**TASK GOAL**
Would you please copy every line from the records that contains the word "Алжир"?

**PROVIDED MATERIAL**
##########

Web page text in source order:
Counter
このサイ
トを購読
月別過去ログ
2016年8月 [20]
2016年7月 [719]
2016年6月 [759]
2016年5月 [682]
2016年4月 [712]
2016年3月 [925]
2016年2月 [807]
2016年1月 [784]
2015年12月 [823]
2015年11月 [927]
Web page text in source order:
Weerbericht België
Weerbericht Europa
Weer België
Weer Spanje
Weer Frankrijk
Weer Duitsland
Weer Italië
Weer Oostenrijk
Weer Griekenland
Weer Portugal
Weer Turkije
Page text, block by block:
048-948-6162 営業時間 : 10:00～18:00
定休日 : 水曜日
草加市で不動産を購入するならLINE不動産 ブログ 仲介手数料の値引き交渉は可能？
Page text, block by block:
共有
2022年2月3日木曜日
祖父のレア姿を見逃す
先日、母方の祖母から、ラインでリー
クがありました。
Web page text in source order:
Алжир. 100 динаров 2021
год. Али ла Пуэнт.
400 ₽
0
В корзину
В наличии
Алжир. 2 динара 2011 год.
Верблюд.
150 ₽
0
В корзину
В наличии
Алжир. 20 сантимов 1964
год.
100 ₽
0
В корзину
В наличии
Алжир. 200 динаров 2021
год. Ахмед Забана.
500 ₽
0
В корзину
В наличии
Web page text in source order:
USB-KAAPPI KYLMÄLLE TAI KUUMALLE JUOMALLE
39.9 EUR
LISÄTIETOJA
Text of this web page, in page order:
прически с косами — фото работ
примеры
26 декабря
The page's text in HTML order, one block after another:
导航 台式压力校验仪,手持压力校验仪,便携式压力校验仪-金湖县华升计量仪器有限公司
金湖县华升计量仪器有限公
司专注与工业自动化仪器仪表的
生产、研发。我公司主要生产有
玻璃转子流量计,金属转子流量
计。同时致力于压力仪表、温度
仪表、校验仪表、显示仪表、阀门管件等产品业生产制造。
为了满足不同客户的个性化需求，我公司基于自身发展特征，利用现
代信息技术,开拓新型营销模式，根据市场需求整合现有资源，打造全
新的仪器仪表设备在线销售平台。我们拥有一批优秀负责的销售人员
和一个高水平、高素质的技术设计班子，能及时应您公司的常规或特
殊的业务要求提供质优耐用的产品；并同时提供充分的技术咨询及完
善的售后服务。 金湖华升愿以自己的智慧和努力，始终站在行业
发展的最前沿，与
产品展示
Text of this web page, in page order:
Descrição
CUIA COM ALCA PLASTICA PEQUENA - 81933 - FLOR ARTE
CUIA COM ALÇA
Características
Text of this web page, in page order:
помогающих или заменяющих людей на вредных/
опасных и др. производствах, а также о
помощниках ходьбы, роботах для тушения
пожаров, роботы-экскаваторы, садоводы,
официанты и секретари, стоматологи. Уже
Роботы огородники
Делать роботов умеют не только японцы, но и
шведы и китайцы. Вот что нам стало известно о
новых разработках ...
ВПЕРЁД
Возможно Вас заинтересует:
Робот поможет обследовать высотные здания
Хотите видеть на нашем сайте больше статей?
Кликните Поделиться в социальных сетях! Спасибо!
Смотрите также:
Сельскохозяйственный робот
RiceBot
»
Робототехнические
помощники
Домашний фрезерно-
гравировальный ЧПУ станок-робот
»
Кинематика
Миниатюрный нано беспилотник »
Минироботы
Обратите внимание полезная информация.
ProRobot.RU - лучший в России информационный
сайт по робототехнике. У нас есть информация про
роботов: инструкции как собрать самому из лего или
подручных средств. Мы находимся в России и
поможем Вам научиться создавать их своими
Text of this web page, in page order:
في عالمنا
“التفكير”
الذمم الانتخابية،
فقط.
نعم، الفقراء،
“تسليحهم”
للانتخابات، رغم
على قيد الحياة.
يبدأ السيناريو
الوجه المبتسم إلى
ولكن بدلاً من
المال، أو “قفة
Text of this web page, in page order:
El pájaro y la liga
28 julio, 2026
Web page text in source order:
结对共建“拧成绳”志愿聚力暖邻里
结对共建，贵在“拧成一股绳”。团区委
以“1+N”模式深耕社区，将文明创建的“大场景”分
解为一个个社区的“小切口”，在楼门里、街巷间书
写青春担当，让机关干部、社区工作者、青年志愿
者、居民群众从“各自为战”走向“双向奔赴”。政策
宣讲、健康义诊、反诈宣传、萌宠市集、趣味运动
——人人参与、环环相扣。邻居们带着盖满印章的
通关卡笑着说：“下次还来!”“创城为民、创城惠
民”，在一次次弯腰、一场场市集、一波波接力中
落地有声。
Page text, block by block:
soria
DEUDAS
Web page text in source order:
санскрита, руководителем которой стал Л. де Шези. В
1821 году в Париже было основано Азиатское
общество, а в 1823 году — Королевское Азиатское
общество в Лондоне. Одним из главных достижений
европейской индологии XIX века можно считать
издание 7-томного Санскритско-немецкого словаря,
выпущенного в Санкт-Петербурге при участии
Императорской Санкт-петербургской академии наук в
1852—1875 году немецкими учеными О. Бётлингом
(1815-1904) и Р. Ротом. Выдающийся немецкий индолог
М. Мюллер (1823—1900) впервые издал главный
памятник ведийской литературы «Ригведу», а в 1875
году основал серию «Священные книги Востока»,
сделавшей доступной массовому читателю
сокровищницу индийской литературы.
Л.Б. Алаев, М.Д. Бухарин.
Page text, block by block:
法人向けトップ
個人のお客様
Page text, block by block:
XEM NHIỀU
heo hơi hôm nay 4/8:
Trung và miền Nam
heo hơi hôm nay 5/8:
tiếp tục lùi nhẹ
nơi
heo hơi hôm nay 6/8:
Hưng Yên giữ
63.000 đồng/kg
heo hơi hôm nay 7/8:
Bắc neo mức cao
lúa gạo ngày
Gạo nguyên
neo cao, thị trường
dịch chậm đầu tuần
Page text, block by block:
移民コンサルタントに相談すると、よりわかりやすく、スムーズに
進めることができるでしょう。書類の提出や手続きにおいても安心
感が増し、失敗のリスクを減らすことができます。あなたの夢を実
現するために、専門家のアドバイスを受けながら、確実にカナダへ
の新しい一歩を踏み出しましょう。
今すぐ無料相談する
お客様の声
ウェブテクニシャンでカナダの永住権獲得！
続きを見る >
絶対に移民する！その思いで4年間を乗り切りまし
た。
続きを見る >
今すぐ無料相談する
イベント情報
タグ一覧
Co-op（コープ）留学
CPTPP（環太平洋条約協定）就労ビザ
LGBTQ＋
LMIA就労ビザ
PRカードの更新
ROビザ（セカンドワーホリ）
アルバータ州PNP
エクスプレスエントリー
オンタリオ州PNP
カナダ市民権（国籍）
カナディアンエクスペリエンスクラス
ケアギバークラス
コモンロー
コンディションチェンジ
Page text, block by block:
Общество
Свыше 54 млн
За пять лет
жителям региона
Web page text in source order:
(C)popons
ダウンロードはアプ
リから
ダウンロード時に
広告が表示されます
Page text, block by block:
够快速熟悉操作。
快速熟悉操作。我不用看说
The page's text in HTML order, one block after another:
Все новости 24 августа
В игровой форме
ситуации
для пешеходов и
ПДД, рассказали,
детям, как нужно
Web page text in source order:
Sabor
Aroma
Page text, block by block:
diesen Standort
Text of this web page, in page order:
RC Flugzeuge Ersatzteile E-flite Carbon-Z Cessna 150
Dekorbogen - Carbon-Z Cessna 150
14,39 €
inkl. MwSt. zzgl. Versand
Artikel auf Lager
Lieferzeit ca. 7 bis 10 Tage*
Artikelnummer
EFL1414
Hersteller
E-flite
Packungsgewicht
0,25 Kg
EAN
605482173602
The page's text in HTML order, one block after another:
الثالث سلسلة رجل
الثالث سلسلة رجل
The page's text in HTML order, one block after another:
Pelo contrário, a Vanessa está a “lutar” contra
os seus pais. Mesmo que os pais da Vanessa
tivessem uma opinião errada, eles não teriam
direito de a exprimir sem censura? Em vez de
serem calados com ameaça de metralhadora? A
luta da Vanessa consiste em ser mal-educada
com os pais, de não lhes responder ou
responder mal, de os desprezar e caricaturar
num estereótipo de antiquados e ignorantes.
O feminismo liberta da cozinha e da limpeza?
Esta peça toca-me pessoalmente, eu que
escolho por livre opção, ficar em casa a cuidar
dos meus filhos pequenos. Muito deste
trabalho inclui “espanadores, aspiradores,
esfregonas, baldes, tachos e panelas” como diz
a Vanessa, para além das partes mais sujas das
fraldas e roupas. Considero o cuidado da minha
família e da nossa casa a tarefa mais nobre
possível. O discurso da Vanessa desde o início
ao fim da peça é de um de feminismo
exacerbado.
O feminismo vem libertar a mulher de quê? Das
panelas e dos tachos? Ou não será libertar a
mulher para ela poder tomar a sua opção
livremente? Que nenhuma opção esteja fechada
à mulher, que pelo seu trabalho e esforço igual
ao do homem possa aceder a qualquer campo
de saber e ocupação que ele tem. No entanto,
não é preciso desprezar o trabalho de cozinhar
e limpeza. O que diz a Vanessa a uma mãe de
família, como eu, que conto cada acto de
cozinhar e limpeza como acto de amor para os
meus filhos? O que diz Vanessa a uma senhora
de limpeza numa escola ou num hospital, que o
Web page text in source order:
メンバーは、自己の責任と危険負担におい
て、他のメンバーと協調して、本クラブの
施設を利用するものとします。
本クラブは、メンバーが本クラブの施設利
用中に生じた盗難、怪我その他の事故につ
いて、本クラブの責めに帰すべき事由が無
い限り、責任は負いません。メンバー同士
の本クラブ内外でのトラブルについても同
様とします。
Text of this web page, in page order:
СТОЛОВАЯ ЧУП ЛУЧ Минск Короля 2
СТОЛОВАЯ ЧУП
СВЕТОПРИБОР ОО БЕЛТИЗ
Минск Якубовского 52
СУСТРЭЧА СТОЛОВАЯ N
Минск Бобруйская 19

##########

**RESPONSE**
Алжир. 100 динаров 2021
Алжир. 2 динара 2011 год.
Алжир. 20 сантимов 1964
Алжир. 200 динаров 2021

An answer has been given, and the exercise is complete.